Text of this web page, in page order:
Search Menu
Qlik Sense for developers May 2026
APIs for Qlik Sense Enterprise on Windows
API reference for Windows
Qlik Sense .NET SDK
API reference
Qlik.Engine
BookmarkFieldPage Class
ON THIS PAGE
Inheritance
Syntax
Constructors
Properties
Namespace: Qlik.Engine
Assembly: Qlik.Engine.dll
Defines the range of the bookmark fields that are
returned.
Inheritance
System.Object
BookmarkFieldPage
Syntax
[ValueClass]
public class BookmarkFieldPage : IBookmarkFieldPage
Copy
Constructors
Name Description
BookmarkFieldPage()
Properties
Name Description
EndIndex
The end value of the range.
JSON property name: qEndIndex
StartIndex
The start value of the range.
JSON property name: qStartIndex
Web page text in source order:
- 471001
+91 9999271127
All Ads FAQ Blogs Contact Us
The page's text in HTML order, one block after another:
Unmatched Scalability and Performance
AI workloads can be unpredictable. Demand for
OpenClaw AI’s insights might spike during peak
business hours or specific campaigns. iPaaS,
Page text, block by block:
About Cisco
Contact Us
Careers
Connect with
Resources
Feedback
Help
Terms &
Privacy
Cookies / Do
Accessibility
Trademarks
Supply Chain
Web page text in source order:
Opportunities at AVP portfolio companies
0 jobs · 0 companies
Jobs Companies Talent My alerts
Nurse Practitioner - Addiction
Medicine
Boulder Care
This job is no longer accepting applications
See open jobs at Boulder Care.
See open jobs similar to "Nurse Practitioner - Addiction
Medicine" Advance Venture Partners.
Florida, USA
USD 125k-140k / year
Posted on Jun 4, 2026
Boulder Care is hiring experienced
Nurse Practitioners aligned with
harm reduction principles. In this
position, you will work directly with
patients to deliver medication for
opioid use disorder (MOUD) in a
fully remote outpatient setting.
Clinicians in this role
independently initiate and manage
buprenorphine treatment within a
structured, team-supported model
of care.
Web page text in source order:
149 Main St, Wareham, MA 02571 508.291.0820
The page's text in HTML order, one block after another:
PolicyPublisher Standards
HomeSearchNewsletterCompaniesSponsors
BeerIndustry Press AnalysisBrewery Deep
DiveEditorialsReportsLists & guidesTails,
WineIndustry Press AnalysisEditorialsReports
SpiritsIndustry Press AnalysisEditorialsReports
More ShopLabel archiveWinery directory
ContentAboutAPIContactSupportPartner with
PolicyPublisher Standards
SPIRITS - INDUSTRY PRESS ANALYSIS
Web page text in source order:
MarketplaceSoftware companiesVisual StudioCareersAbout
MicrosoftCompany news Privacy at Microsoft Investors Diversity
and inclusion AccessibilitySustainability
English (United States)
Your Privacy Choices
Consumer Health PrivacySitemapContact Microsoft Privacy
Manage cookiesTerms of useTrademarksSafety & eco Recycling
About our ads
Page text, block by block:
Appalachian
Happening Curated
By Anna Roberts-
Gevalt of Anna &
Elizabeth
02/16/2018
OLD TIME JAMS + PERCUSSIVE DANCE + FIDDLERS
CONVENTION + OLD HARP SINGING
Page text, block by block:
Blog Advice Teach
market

*ABOUT THIS EXERCISE*
Out of the data above, give again only the lines starting at the one holding "USD 125k-140k / year" and ending at the one holding "BeerIndustry Press AnalysisBrewery Deep", unchanged.

*THE ANSWER*
USD 125k-140k / year
Posted on Jun 4, 2026
Boulder Care is hiring experienced
Nurse Practitioners aligned with
harm reduction principles. In this
position, you will work directly with
patients to deliver medication for
opioid use disorder (MOUD) in a
fully remote outpatient setting.
Clinicians in this role
independently initiate and manage
buprenorphine treatment within a
structured, team-supported model
of care.
Web page text in source order:
149 Main St, Wareham, MA 02571 508.291.0820
The page's text in HTML order, one block after another:
PolicyPublisher Standards
HomeSearchNewsletterCompaniesSponsors
BeerIndustry Press AnalysisBrewery Deep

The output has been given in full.